To our knowledge, although maximum force performance is frequently examined, established normative values remain scarce35. This is particularly relevant to the functional interpretation of the considerable interindividual differences observed in pure force capacity. As previously mentioned, standardization appears to be a reasonable approach to enhance the individual assessment and interpretation of collected data.

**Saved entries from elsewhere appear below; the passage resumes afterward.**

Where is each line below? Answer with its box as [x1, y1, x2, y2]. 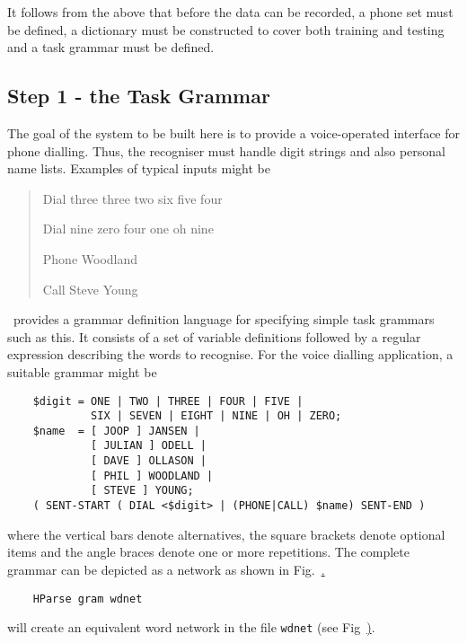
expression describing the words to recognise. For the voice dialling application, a [7, 345, 454, 364]
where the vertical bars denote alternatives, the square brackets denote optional [7, 524, 445, 543]
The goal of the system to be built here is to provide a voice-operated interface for [7, 123, 460, 142]
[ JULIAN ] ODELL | [91, 439, 207, 453]
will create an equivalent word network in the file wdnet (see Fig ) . [7, 618, 375, 637]
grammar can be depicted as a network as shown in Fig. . [7, 559, 325, 578]
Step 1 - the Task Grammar [7, 82, 270, 110]
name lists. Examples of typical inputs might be [7, 159, 270, 178]
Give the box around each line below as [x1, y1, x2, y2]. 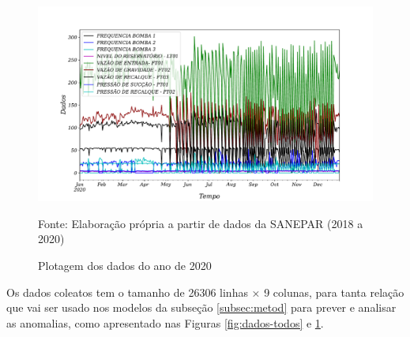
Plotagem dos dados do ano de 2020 [38, 256, 212, 273]
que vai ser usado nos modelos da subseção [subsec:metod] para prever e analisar [6, 299, 397, 316]
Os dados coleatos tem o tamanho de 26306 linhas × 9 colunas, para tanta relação [6, 283, 404, 300]
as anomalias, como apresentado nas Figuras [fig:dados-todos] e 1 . [6, 314, 324, 331]
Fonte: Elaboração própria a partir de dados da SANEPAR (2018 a [38, 215, 363, 231]
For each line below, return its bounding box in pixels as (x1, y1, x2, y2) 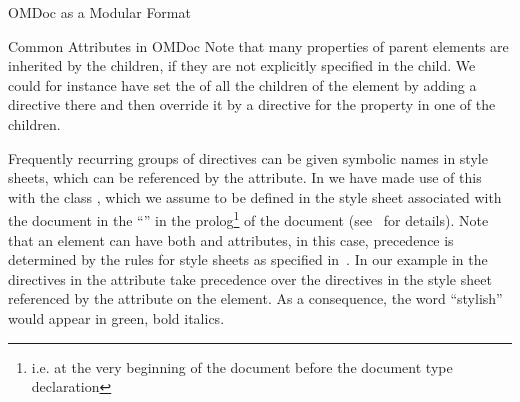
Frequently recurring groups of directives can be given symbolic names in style (8, 147, 488, 168)
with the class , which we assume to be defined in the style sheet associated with (8, 186, 502, 207)
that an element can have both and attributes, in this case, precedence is (8, 229, 454, 250)
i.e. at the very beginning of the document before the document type (31, 356, 453, 377)
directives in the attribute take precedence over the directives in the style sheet (8, 268, 492, 289)
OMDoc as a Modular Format (8, 2, 191, 22)
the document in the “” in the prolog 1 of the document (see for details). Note (8, 207, 489, 230)
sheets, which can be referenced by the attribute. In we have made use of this (8, 167, 482, 188)
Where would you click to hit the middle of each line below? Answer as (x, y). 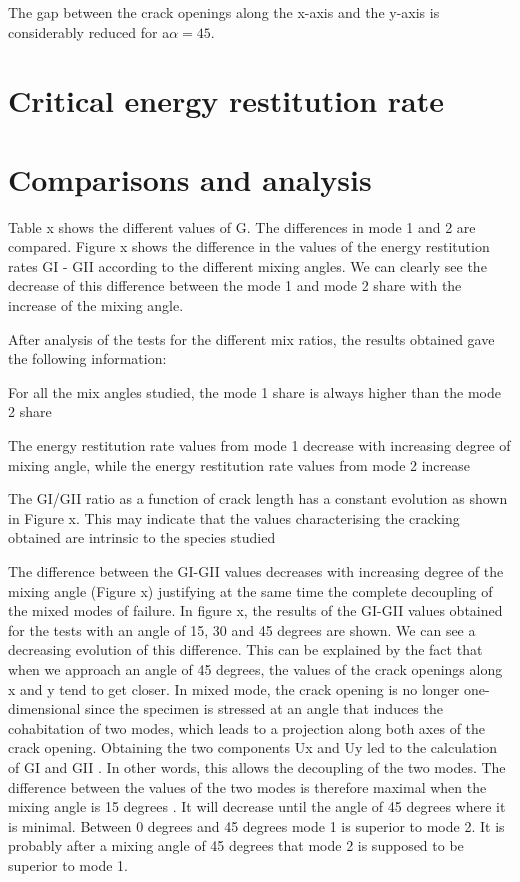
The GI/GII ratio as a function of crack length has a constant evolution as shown (258, 498)
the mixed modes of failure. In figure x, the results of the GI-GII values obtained (255, 610)
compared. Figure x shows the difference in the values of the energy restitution (249, 246)
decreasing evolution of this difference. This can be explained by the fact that (245, 649)
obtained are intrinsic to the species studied (142, 537)
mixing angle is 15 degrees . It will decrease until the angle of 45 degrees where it (257, 806)
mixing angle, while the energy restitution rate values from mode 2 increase (239, 464)
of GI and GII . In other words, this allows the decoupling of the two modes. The (257, 766)
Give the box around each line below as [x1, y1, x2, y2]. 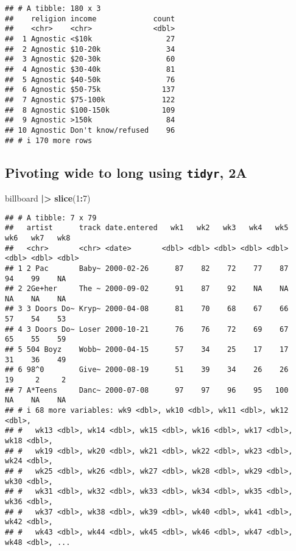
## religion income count [5, 14, 175, 23]
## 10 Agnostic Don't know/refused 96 [5, 125, 175, 135]
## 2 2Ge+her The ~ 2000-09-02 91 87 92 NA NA [5, 284, 289, 293]
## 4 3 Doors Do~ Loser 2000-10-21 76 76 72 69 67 [5, 325, 289, 334]
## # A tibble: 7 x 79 [5, 213, 97, 222]
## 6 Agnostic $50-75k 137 [5, 85, 175, 94]
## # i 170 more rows [5, 136, 93, 145]
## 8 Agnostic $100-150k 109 [5, 105, 175, 114]
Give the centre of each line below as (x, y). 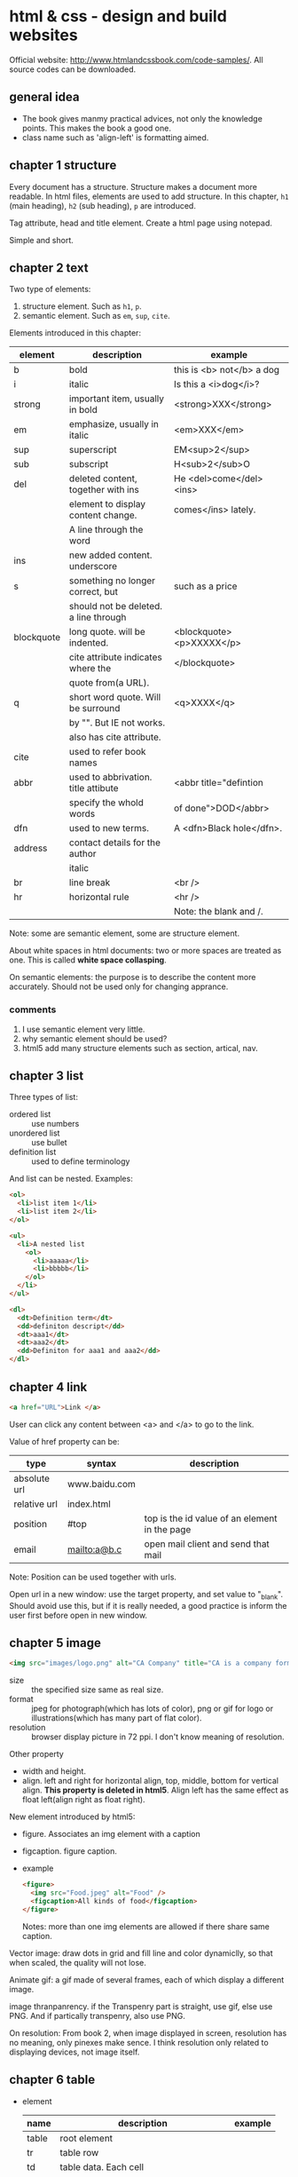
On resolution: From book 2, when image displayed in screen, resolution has (148, 2033)
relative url (35, 1504)
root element (86, 2138)
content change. (103, 515)
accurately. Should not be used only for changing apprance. (119, 986)
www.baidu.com (101, 1484)
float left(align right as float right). (83, 1800)
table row (79, 2152)
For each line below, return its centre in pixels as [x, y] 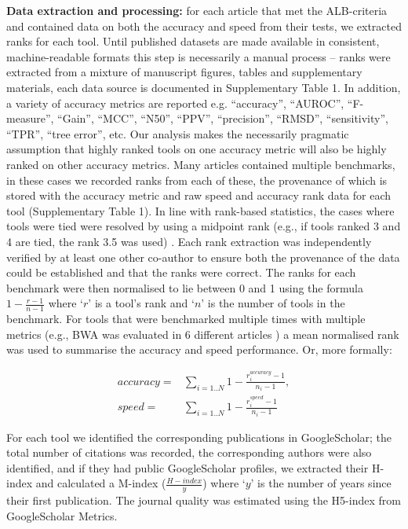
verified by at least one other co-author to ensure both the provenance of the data [203, 257]
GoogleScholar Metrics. [62, 515]
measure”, [30, 118]
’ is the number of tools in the [273, 303]
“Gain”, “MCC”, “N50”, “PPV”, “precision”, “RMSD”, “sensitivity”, [223, 118]
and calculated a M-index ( [101, 483]
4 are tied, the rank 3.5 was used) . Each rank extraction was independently [189, 241]
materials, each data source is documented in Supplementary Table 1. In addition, [204, 87]
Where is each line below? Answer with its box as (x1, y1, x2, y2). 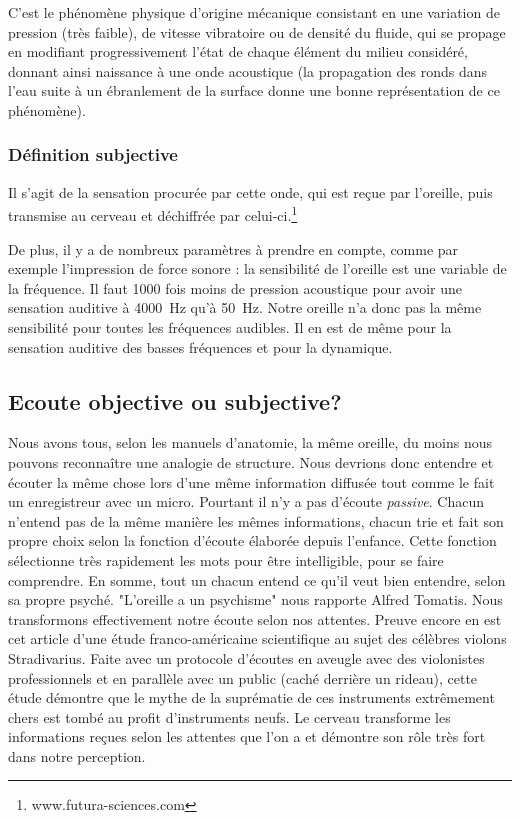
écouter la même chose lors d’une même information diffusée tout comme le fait (8, 471, 495, 492)
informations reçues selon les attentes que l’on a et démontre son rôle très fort (8, 726, 486, 747)
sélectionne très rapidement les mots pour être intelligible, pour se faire (8, 549, 444, 570)
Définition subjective (8, 142, 178, 167)
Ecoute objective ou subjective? (8, 385, 342, 416)
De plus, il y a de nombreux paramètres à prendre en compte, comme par (8, 238, 459, 259)
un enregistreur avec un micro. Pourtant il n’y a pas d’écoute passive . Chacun (8, 491, 485, 512)
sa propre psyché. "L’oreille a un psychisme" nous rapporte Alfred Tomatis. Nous (8, 589, 503, 610)
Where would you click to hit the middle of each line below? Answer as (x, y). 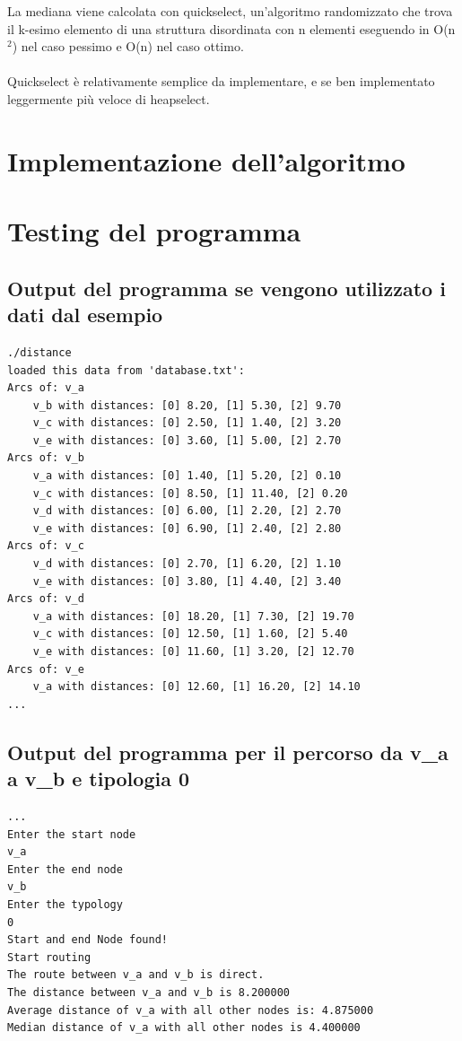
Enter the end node (65, 869)
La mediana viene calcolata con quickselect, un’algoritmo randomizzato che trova (230, 11)
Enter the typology (65, 904)
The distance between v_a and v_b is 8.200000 (148, 992)
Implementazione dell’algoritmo (206, 160)
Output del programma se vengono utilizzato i (227, 288)
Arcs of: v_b (46, 458)
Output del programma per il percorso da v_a (228, 752)
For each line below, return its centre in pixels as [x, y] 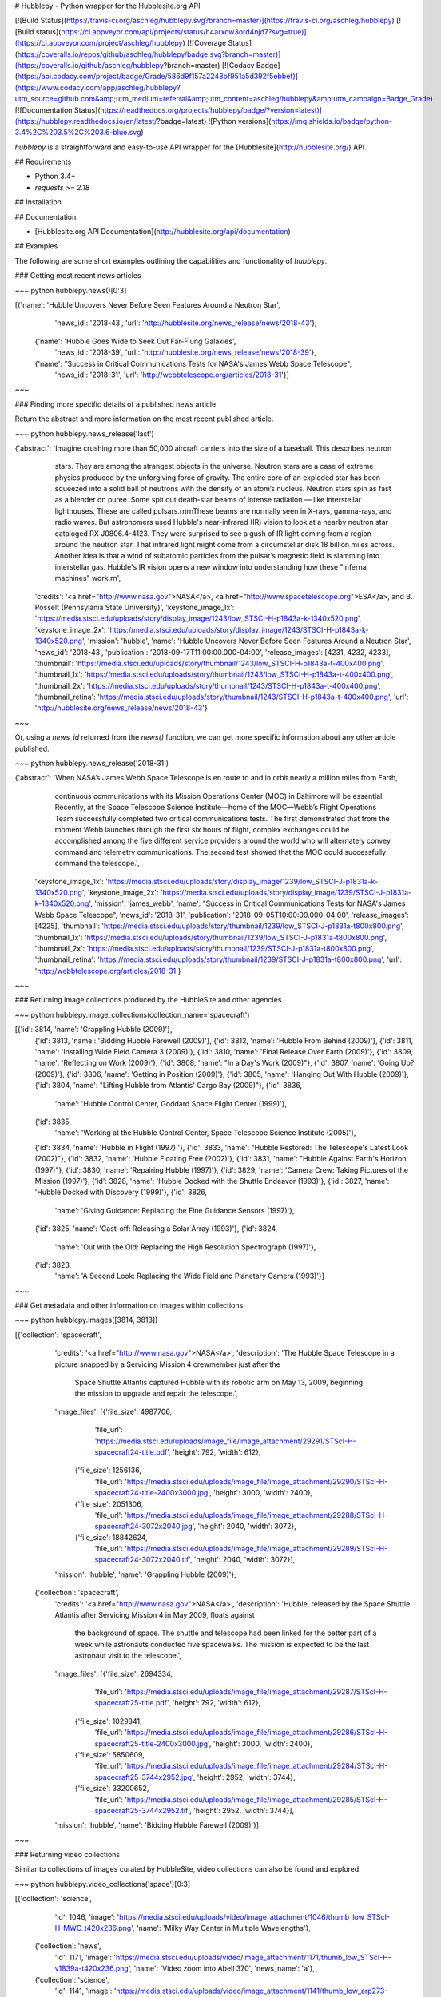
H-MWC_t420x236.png [93, 1928]
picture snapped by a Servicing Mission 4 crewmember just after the [168, 1364]
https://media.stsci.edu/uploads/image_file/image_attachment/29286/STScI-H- [257, 1733]
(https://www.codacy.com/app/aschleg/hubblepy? [97, 87]
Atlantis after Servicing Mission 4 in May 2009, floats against [155, 1615]
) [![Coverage [205, 43]
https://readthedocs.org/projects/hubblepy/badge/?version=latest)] [211, 110]
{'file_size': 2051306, [109, 1504]
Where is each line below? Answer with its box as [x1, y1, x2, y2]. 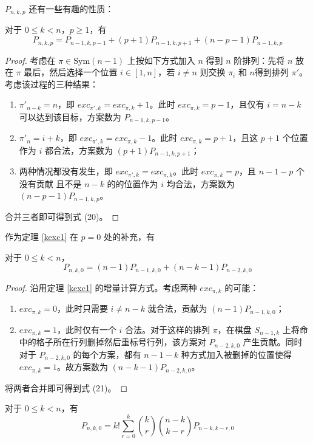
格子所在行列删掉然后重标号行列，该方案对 [36, 335, 206, 348]
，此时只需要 [56, 302, 108, 315]
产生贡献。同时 [243, 335, 303, 348]
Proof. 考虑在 [5, 53, 56, 66]
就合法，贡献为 [147, 302, 207, 315]
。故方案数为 [56, 360, 108, 373]
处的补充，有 [103, 230, 155, 243]
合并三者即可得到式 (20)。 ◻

In general and for practical purposes, the question therefore arises as to which values should be used for reliability measures. As explained, the usefulness of standardization procedures is certainly undisputed, as this means that interesting and practically relevant additional parameters, such as the determination of the physiological force reserve at maximum force, can be used more reasonable for diagnostic purposes than data without an anthropometric context.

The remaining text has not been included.